Abstract

Histological grading of ductal carcinoma-in-situ (DCIS) lesions separates DCIS into three subgroups (well-, moderately, or poorly differentiated). It is unclear, however, whether breast disease progresses along a histological continuum or whether each grade represents a separate disease. In this study, levels and patterns of allelic imbalance (AI) were examined in DCIS lesions to develop molecular models that can distinguish pathological classifications of DCIS. Laser microdissected DNA samples were collected from DCIS lesions characterized by a single pathologist including well- (n = 18), moderately (n = 35), and poorly differentiated (n = 47) lesions. A panel of 52 microsatellite markers representing 26 chromosomal regions commonly altered in breast cancer was used to assess patterns of AI. The overall frequency of AI increased significantly (P < .001) with increasing grade (well differentiated, 12%; moderately differentiated, 17%; poorly differentiated, 26%).
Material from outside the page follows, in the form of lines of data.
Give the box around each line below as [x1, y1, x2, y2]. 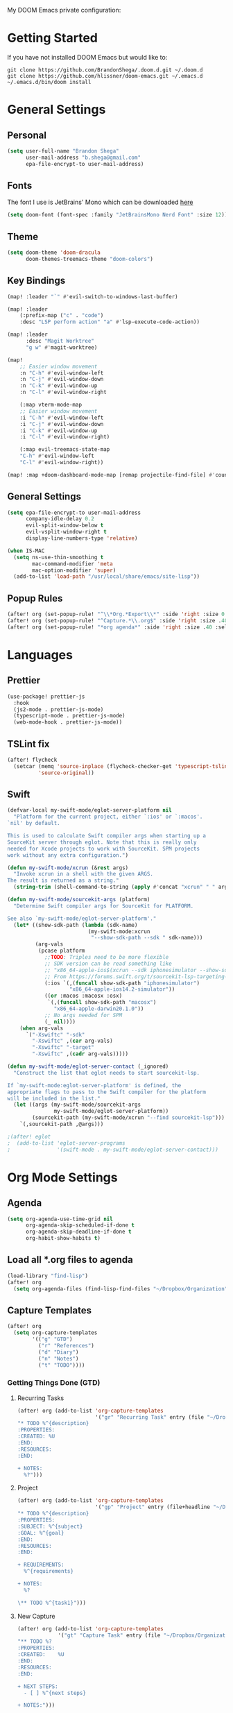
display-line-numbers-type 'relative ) [25, 535, 138, 542]
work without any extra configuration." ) [7, 851, 129, 859]
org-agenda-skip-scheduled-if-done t [25, 1222, 135, 1229]
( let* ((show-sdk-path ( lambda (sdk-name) [13, 921, 138, 928]
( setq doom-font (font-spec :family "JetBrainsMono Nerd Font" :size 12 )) [7, 212, 228, 219]
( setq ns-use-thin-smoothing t [13, 554, 104, 561]
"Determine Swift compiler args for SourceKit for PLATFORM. [13, 902, 194, 910]
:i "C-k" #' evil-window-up [19, 427, 98, 434]
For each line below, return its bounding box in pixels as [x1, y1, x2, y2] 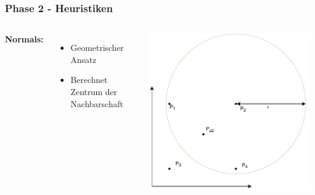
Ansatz [70, 53, 97, 65]
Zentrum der [70, 85, 118, 97]
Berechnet [70, 73, 108, 86]
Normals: [5, 33, 44, 45]
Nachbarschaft [70, 97, 124, 110]
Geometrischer [70, 41, 124, 54]
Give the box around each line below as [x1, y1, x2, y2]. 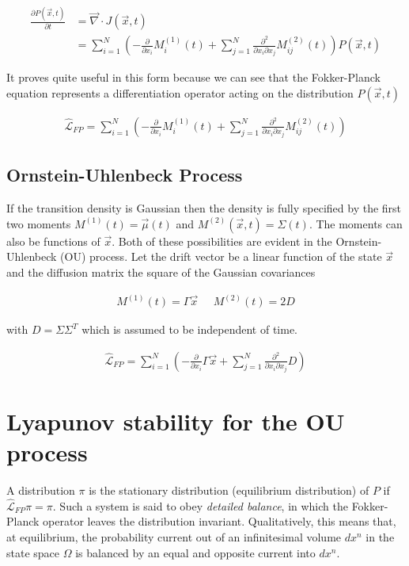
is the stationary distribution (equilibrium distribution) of [89, 481, 369, 498]
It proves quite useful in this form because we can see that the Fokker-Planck [6, 69, 381, 86]
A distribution [6, 481, 75, 498]
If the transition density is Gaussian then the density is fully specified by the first [6, 200, 402, 216]
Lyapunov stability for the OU [6, 404, 345, 437]
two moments [6, 215, 71, 231]
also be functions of [6, 232, 100, 249]
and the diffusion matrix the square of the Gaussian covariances [6, 263, 316, 280]
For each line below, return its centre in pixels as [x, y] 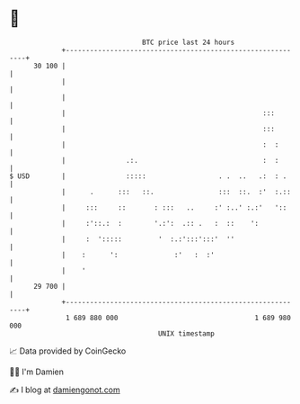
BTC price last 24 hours [189, 42]
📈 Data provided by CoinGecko [68, 351]
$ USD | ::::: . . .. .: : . [148, 176]
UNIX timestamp [186, 333]
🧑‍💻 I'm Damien [37, 372]
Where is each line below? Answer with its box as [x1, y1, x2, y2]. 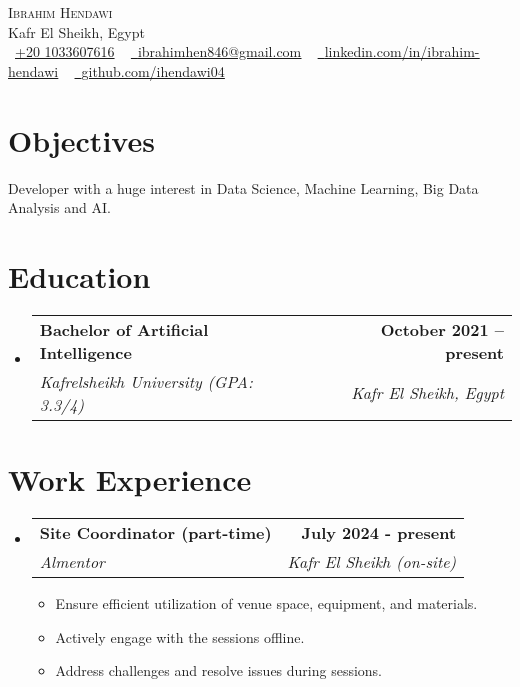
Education [8, 255, 151, 296]
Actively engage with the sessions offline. [55, 626, 305, 647]
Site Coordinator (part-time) [39, 520, 272, 544]
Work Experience [8, 459, 252, 499]
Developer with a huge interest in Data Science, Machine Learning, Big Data [8, 177, 479, 198]
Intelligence [39, 340, 132, 364]
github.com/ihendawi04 [81, 60, 225, 81]
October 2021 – [380, 317, 504, 341]
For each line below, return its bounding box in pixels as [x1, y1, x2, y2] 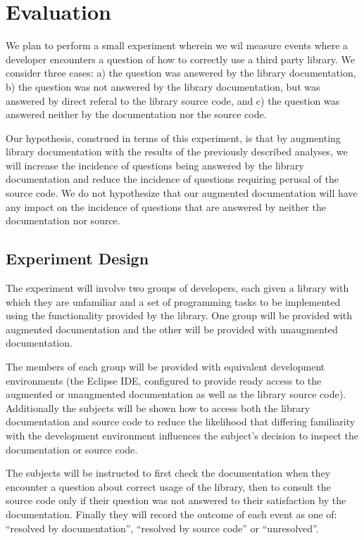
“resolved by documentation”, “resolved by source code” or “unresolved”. [6, 520, 319, 535]
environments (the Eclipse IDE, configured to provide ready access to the [6, 373, 322, 387]
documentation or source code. [6, 442, 138, 456]
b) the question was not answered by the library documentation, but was [6, 79, 320, 94]
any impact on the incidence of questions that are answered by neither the [6, 199, 326, 214]
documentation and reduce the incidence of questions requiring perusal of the [6, 172, 339, 186]
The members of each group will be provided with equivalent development [6, 359, 325, 374]
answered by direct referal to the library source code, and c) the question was [6, 93, 340, 108]
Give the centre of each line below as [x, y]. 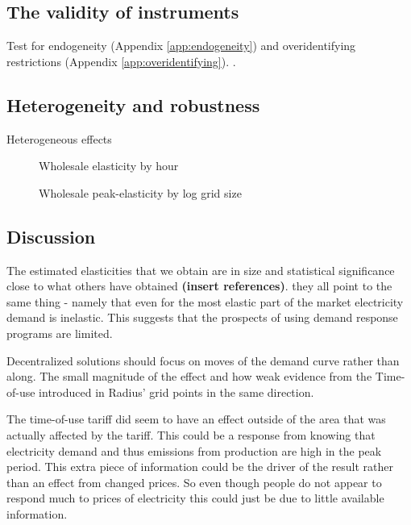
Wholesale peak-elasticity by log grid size [140, 192]
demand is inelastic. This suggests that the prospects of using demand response [202, 317]
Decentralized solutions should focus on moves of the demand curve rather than [203, 360]
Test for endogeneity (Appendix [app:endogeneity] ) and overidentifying [181, 46]
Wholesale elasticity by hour [109, 166]
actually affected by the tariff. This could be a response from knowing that [191, 434]
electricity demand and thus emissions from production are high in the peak [194, 450]
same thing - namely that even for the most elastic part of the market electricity [205, 301]
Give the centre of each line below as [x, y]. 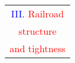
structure [37, 31]
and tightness [38, 48]
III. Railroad [37, 13]
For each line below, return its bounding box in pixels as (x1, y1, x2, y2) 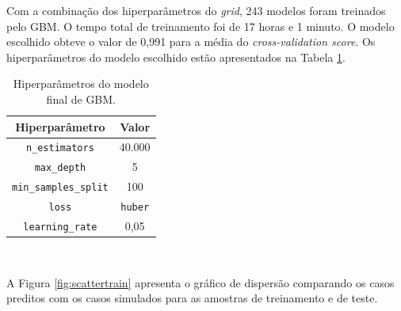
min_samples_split (12, 182, 109, 194)
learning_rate (23, 222, 97, 233)
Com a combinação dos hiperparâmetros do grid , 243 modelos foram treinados (6, 2, 386, 18)
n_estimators (25, 142, 94, 154)
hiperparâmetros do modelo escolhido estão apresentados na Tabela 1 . (6, 48, 346, 65)
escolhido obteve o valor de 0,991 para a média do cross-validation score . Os (6, 33, 376, 50)
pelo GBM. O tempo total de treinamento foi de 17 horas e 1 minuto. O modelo (6, 17, 395, 34)
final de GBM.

Levels of AI were not significantly different between well- and moderately differentiated grades of disease but were significantly higher (P < .0001) in poorly differentiated compared with well- or moderately differentiated disease. No statistically significant differences in patterns of AI were detected between well- and moderately differentiated disease; however, AI occurred significantly more frequently (P < .05) in high-grade lesions at chromosomes 6q25-q27, 8q24, 9p21, 13q14, and 17p13.1, and significantly more frequently in low-grade lesions at chromosome 16q22.3-q24.3. The inability to discriminate DCIS at the genetic level suggests that grades 1 and 2 DCIS may represent a single, non-high-grade form of DCIS, whereas poorly differentiated DCIS seems to be a genetically more advanced disease that may represent a discrete disease entity, characterized by a unique spectrum of genetic alterations.